Debt collectors must also keep in mind that not following state licensing requirements can lead to unfair, deceptive or abusive acts or practices (UDAAP) enforcement by the CFPB. Recently, the CFPB entered a consent order with RAB Performance Recoveries LLC. In the order, the CFPB alleged that the debt buyer was not licensed to collect debts in Connecticut, New Jersey and Rhode Island, but had sent settlement offers to consumers and obtained judgments against consumers. According to the Bureau, these actions violated Sections 1692e(5),(10) of the FDCPA and included false and misleading actions that qualified as UDAAP. The debt buyer entered into a consent order with the CFPB, “without admitting or denying any of the findings of fact, conclusions of law, or wrongdoing, except that [it] admits the facts necessary to establish the Bureau’s jurisdiction over [the debt buyer] and the subject matter of this action.”

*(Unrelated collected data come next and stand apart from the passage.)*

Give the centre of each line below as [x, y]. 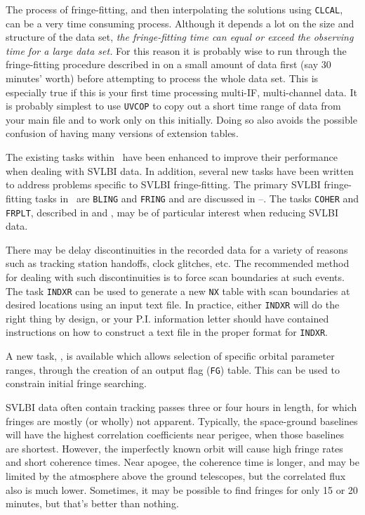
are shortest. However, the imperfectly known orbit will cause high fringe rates [174, 448]
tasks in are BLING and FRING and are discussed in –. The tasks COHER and [197, 198]
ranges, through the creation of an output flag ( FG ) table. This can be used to [173, 369]
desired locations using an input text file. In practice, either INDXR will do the [173, 305]
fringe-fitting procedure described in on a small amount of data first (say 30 [168, 64]
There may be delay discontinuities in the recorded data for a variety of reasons [177, 249]
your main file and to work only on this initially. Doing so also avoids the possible [181, 119]
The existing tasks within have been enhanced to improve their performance [172, 157]

Debt collectors and debt buyers should both consider this consent order as a reminder of the importance of licensure and how sometimes violations of state laws can become violations of federal laws as well. For more information about state requirements that relate to trade names, members can review ACA’s SearchPoint document #2018, Use of Aliases. For information related to licensing for debt collectors and debt buyers, members can access ACA SearchPoint documents #4553, Licensing for Debt Purchasers, and #3005, Interstate Chart.
Bringing It All Together
Putting all this together, it seems clear that the FDCPA does not necessarily require debt collectors to register a trade name in order to comply with their obligations. It’s clear that courts approve of trade names when they’re registered where used and that some courts have approved of the use of trade names registered in the debt collector’s home state—even if they’re not registered in the state where the debt collection communication takes place and where state law otherwise requires foreign entities to file a certificate of assumed name or similar docket. Even if a debt collector does not register their trade name, as long as it’s used in the normal course of business with the public (including with individual consumers) and does not misrepresent the debt collector’s corporate identity, role in the debt collection process, or institutional affiliation, it should pass muster under the FDCPA and its true name requirement.
With that in mind, however, if a specific state’s law bans debt collectors from using any name except their legal, registered or licensed company name (including trade names), debt collectors will probably want to avoid using an unregistered or unlicensed trade name to prevent unintended state regulatory consequences and potential liability under applicable state consumer protection laws.